O presidente do Supremo Tribunal Federal (STF), Edson Fachin, defendeu a necessidade de a Justiça discutir os impactos éticos da inteligência artificial e afirmou ser “fundamental exigir responsabilidade das plataformas” digitais. Ao participar do seminário “A Justiça do Amanhã”, no Rio de Janeiro, o ministro também criticou processos judiciais e institucionais que se limitam a um “procedimento formal de coleta de dados” e tratam os depoentes “como se fossem algoritmos”, sem respeitar as individualidades dos envolvidos nas causas.
“Quanto mais avançamos tecnologicamente, mais importante será preservar aquilo que provavelmente nenhuma tecnologia consegue reproduzir plenamente: a prudência, a empatia e a responsabilidade moral”, disse.

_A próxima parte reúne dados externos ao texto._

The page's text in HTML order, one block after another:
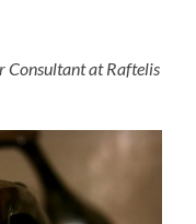
Consultant at Raftelis
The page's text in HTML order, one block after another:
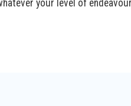
your level of
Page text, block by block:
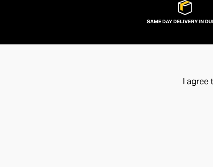
SAME DAY DELIVERY IN
I agree
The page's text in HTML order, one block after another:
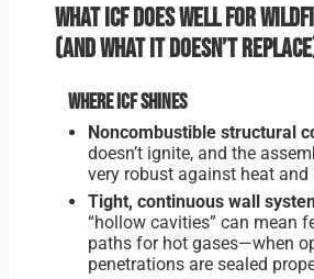
What ICF does well for
(and what it doesn’t
Where ICF shines
Noncombustible structural
doesn’t ignite, and the
very robust against heat and
Tight, continuous wall
“hollow cavities” can mean
paths for hot gases—when
penetrations are sealed
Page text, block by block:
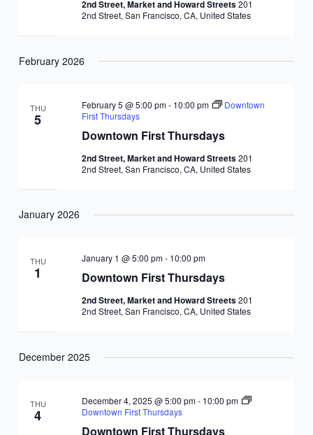
2nd Street, Market and Howard Streets201
2nd Street, San Francisco, CA, United States
February 2026
THU
5
Downtown First Thursdays
February 5 @ 5:00 pm- 10:00 pm
Downtown
First Thursdays
2nd Street, Market and Howard Streets201
2nd Street, San Francisco, CA, United States
January 2026
THU
1 Downtown First Thursdays
January 1 @ 5:00 pm- 10:00 pm
2nd Street, Market and Howard Streets201
2nd Street, San Francisco, CA, United States
December 2025
THU
4
Downtown First Thursdays
December 4, 2025 @ 5:00 pm- 10:00 pm
Downtown First Thursdays
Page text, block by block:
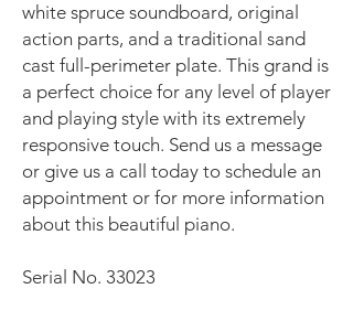
white spruce soundboard, original
action parts, and a traditional sand
cast full-perimeter plate. This grand is
a perfect choice for any level of player
and playing style with its extremely
responsive touch. Send us a message
or give us a call today to schedule an
appointment or for more information
about this beautiful piano.
Serial No. 33023
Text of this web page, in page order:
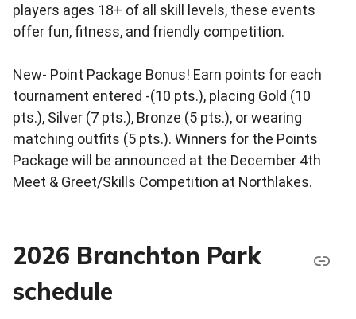
players ages 18+ of all skill levels, these events
offer fun, fitness, and friendly competition.
New- Point Package Bonus! Earn points for each
tournament entered -(10 pts.), placing Gold (10
pts.), Silver (7 pts.), Bronze (5 pts.), or wearing
matching outfits (5 pts.). Winners for the Points
Package will be announced at the December 4th
Meet & Greet/Skills Competition at Northlakes.
2026 Branchton Park
schedule
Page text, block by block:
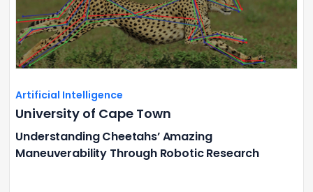
Artificial Intelligence
University of Cape Town
Understanding Cheetahs’ Amazing
Maneuverability Through Robotic Research
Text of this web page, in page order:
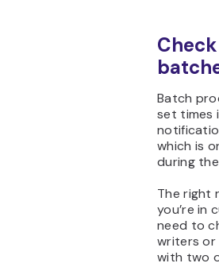
Batch
set times
which is
during
The right
you’re in
need to
writers or
with two
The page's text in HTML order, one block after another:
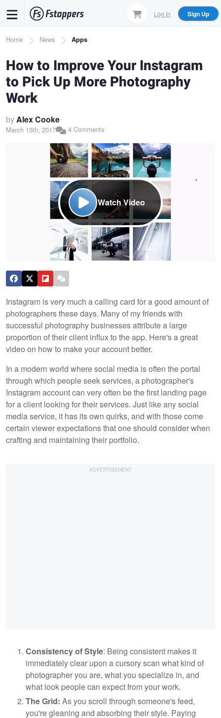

O ministro pontuou que a inteligência artificial pode ser útil para o sistema de Justiça na automatização de algumas etapas, especialmente diante do volume de processos. No ano passado, o Poder Judiciário brasileiro decidiu sobre cerca de 44 milhões de processos. Porém, ingressaram 39 milhões de novos processos. Em 2024, no Brasil, estiveram em tramitação mais de 80 milhões de processos. Em 2025, 75 milhões. Fachin afirmou que os números levam a questionamentos sobre a excessiva litigiosidade, mas sustentou que esse fator não é suficiente para tratar da eficiência do Judiciário.
“É fundamental, nesse momento, refletir além do volume de processos, mas sobre o que fazer para que a Justiça, mais do que quantidade, seja sinônimo de confiança nas suas decisões”, observou.
O ministro participa do evento organizado pela República.org, IDG e Museu do Amanhã.